[Data items]
_____

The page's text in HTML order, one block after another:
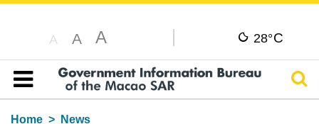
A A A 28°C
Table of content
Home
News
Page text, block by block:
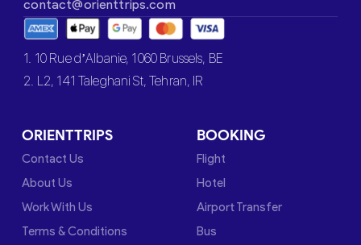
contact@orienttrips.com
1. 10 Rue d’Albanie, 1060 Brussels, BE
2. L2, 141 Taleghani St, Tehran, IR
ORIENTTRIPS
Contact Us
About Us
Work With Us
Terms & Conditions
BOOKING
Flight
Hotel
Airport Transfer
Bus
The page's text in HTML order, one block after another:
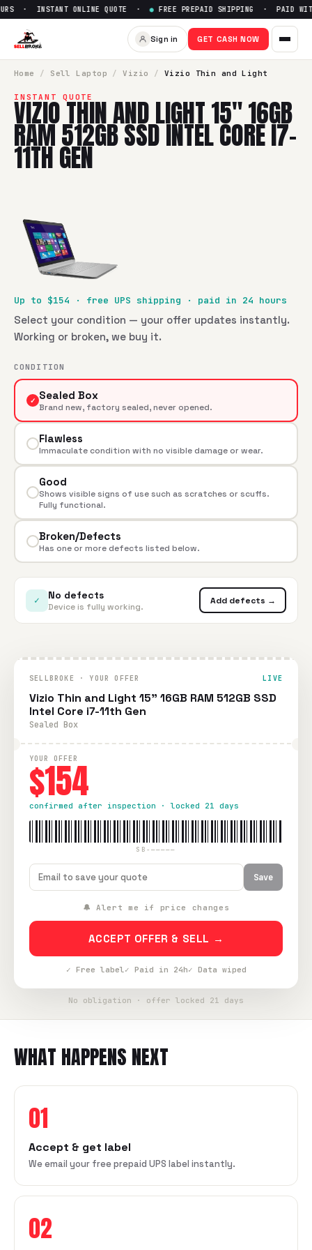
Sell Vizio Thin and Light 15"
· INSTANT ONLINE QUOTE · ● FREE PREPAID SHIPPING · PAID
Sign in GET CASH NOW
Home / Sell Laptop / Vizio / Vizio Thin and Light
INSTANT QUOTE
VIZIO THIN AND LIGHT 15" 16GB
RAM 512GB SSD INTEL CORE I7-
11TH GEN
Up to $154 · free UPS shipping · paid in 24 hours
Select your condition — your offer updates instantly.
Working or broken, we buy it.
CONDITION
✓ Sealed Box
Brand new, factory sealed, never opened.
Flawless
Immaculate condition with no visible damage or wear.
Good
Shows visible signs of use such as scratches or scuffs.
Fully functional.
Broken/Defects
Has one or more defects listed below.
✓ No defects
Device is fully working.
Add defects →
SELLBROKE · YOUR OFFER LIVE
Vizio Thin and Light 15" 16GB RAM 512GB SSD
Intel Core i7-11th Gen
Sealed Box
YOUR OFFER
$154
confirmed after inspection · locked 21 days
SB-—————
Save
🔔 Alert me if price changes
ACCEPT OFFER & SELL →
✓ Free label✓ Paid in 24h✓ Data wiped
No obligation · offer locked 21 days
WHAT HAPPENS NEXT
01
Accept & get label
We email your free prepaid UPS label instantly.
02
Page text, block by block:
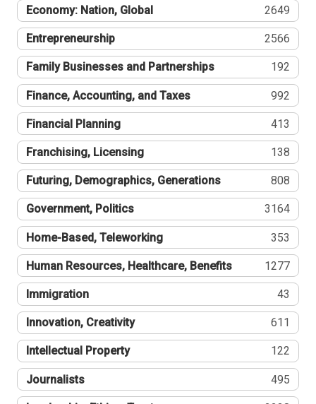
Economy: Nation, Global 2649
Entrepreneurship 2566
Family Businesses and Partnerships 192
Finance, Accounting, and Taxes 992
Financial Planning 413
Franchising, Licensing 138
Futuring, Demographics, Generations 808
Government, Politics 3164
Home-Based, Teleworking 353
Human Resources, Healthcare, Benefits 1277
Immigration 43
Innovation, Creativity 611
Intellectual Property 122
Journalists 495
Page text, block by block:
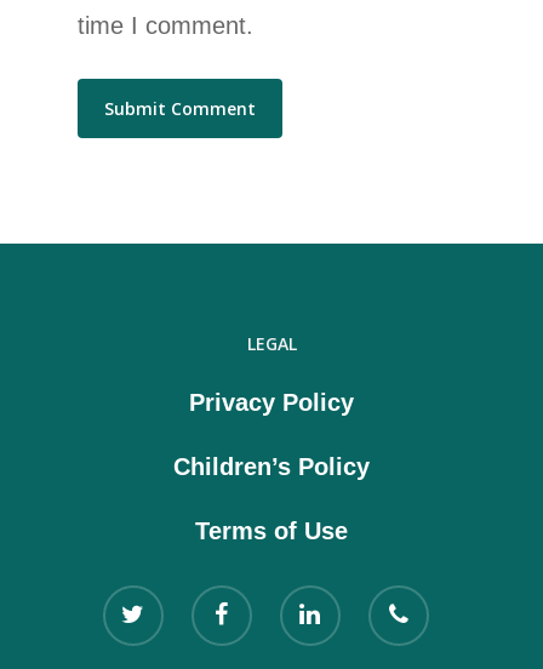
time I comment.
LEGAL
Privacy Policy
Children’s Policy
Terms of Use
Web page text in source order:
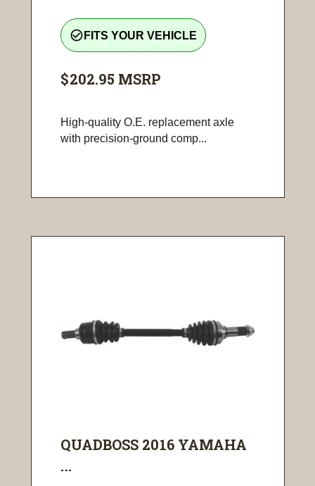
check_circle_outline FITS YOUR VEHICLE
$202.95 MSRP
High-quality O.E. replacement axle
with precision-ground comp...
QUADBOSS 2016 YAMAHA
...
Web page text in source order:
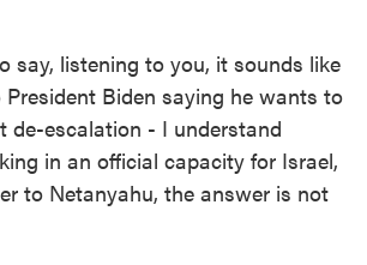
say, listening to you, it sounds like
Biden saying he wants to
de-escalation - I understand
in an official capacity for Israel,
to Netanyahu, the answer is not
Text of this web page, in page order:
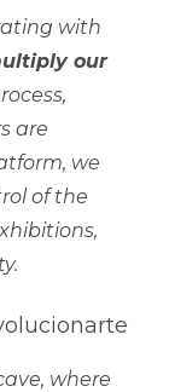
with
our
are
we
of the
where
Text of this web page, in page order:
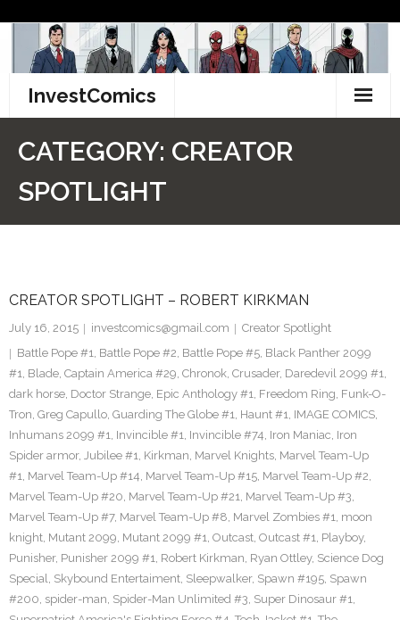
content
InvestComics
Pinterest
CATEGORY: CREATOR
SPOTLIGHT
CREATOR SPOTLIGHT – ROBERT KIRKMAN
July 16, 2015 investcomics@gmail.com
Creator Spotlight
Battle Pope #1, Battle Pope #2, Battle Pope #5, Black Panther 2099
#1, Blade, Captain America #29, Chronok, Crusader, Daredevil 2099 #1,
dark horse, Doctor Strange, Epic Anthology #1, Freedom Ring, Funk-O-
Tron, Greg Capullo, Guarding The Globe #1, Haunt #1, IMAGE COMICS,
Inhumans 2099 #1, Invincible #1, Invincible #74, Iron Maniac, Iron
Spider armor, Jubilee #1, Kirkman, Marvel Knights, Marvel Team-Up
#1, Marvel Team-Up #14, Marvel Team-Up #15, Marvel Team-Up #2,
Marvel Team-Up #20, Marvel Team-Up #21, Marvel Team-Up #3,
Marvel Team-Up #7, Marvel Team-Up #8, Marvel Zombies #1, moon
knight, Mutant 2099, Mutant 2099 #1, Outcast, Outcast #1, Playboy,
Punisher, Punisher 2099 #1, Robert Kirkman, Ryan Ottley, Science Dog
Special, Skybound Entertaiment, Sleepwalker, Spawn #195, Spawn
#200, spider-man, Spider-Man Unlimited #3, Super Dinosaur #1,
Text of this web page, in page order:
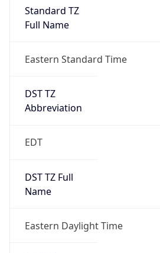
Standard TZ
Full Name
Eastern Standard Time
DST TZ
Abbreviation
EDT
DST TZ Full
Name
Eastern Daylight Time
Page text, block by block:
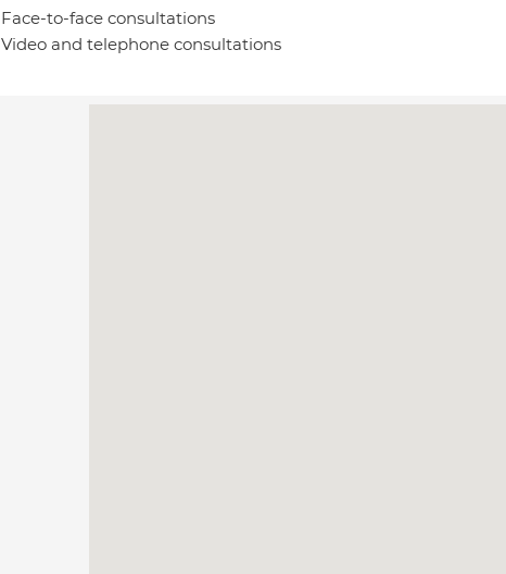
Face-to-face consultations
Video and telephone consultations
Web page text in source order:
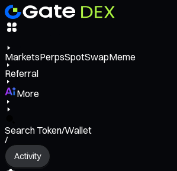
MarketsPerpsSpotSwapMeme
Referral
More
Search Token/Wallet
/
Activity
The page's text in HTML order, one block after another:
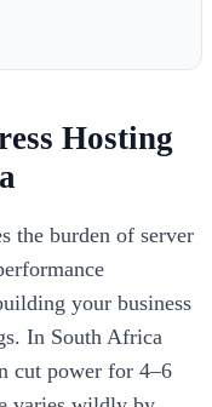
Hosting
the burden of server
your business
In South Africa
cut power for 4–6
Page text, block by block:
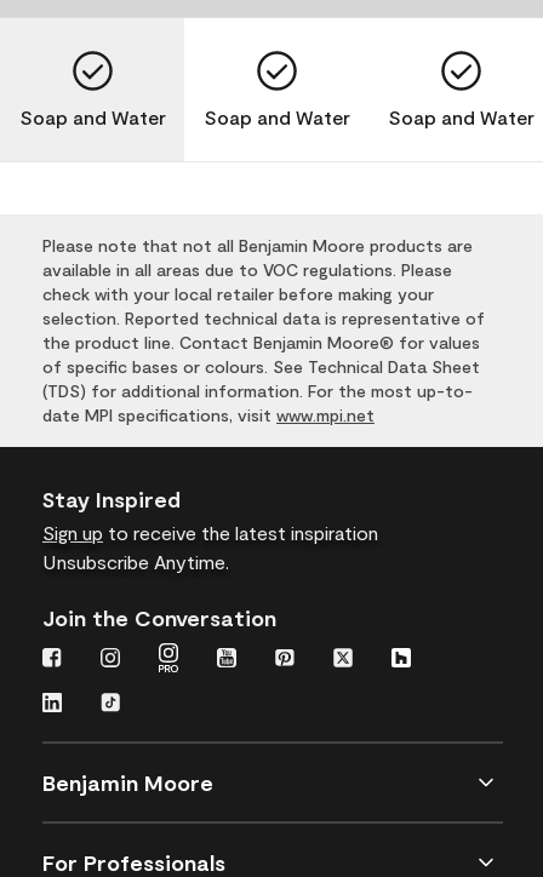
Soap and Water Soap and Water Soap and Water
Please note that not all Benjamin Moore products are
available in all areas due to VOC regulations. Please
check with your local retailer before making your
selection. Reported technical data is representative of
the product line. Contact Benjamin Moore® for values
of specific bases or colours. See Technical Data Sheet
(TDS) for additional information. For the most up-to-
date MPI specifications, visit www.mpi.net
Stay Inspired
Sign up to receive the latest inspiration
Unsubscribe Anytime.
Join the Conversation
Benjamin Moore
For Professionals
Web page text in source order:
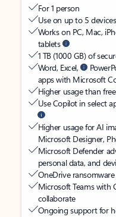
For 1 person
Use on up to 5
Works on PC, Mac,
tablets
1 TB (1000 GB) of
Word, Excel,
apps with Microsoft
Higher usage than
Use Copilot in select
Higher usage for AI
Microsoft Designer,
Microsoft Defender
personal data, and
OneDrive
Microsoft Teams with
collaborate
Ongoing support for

_____

TASK PROMPT:
Without the pictures, give all the records above again exactly.

EXERCISE OUTPUT:
The page's text in HTML order, one block after another:
A A A 28°C
Table of content
Home
News
Page text, block by block:
contact@orienttrips.com
1. 10 Rue d’Albanie, 1060 Brussels, BE
2. L2, 141 Taleghani St, Tehran, IR
ORIENTTRIPS
Contact Us
About Us
Work With Us
Terms & Conditions
BOOKING
Flight
Hotel
Airport Transfer
Bus
The page's text in HTML order, one block after another:
Sell Vizio Thin and Light 15"
· INSTANT ONLINE QUOTE · ● FREE PREPAID SHIPPING · PAID
Sign in GET CASH NOW
Home / Sell Laptop / Vizio / Vizio Thin and Light
INSTANT QUOTE
VIZIO THIN AND LIGHT 15" 16GB
RAM 512GB SSD INTEL CORE I7-
11TH GEN
Up to $154 · free UPS shipping · paid in 24 hours
Select your condition — your offer updates instantly.
Working or broken, we buy it.
CONDITION
✓ Sealed Box
Brand new, factory sealed, never opened.
Flawless
Immaculate condition with no visible damage or wear.
Good
Shows visible signs of use such as scratches or scuffs.
Fully functional.
Broken/Defects
Has one or more defects listed below.
✓ No defects
Device is fully working.
Add defects →
SELLBROKE · YOUR OFFER LIVE
Vizio Thin and Light 15" 16GB RAM 512GB SSD
Intel Core i7-11th Gen
Sealed Box
YOUR OFFER
$154
confirmed after inspection · locked 21 days
SB-—————
Save
🔔 Alert me if price changes
ACCEPT OFFER & SELL →
✓ Free label✓ Paid in 24h✓ Data wiped
No obligation · offer locked 21 days
WHAT HAPPENS NEXT
01
Accept & get label
We email your free prepaid UPS label instantly.
02
Page text, block by block:
Economy: Nation, Global 2649
Entrepreneurship 2566
Family Businesses and Partnerships 192
Finance, Accounting, and Taxes 992
Financial Planning 413
Franchising, Licensing 138
Futuring, Demographics, Generations 808
Government, Politics 3164
Home-Based, Teleworking 353
Human Resources, Healthcare, Benefits 1277
Immigration 43
Innovation, Creativity 611
Intellectual Property 122
Journalists 495
Page text, block by block:
time I comment.
LEGAL
Privacy Policy
Children’s Policy
Terms of Use
Web page text in source order:
check_circle_outline FITS YOUR VEHICLE
$202.95 MSRP
High-quality O.E. replacement axle
with precision-ground comp...
QUADBOSS 2016 YAMAHA
...
Web page text in source order:
say, listening to you, it sounds like
Biden saying he wants to
de-escalation - I understand
in an official capacity for Israel,
to Netanyahu, the answer is not
Text of this web page, in page order:
with
our
are
we
of the
where
Text of this web page, in page order:
content
InvestComics
Pinterest
CATEGORY: CREATOR
SPOTLIGHT
CREATOR SPOTLIGHT – ROBERT KIRKMAN
July 16, 2015 investcomics@gmail.com
Creator Spotlight
Battle Pope #1, Battle Pope #2, Battle Pope #5, Black Panther 2099
#1, Blade, Captain America #29, Chronok, Crusader, Daredevil 2099 #1,
dark horse, Doctor Strange, Epic Anthology #1, Freedom Ring, Funk-O-
Tron, Greg Capullo, Guarding The Globe #1, Haunt #1, IMAGE COMICS,
Inhumans 2099 #1, Invincible #1, Invincible #74, Iron Maniac, Iron
Spider armor, Jubilee #1, Kirkman, Marvel Knights, Marvel Team-Up
#1, Marvel Team-Up #14, Marvel Team-Up #15, Marvel Team-Up #2,
Marvel Team-Up #20, Marvel Team-Up #21, Marvel Team-Up #3,
Marvel Team-Up #7, Marvel Team-Up #8, Marvel Zombies #1, moon
knight, Mutant 2099, Mutant 2099 #1, Outcast, Outcast #1, Playboy,
Punisher, Punisher 2099 #1, Robert Kirkman, Ryan Ottley, Science Dog
Special, Skybound Entertaiment, Sleepwalker, Spawn #195, Spawn
#200, spider-man, Spider-Man Unlimited #3, Super Dinosaur #1,
Text of this web page, in page order:
Standard TZ
Full Name
Eastern Standard Time
DST TZ
Abbreviation
EDT
DST TZ Full
Name
Eastern Daylight Time
Page text, block by block:
Face-to-face consultations
Video and telephone consultations
Web page text in source order:
MarketsPerpsSpotSwapMeme
Referral
More
Search Token/Wallet
/
Activity
The page's text in HTML order, one block after another:
Hosting
the burden of server
your business
In South Africa
cut power for 4–6
Page text, block by block:
Soap and Water Soap and Water Soap and Water
Please note that not all Benjamin Moore products are
available in all areas due to VOC regulations. Please
check with your local retailer before making your
selection. Reported technical data is representative of
the product line. Contact Benjamin Moore® for values
of specific bases or colours. See Technical Data Sheet
(TDS) for additional information. For the most up-to-
date MPI specifications, visit www.mpi.net
Stay Inspired
Sign up to receive the latest inspiration
Unsubscribe Anytime.
Join the Conversation
Benjamin Moore
For Professionals
Web page text in source order:
For 1 person
Use on up to 5
Works on PC, Mac,
tablets
1 TB (1000 GB) of
Word, Excel,
apps with Microsoft
Higher usage than
Use Copilot in select
Higher usage for AI
Microsoft Designer,
Microsoft Defender
personal data, and
OneDrive
Microsoft Teams with
collaborate
Ongoing support for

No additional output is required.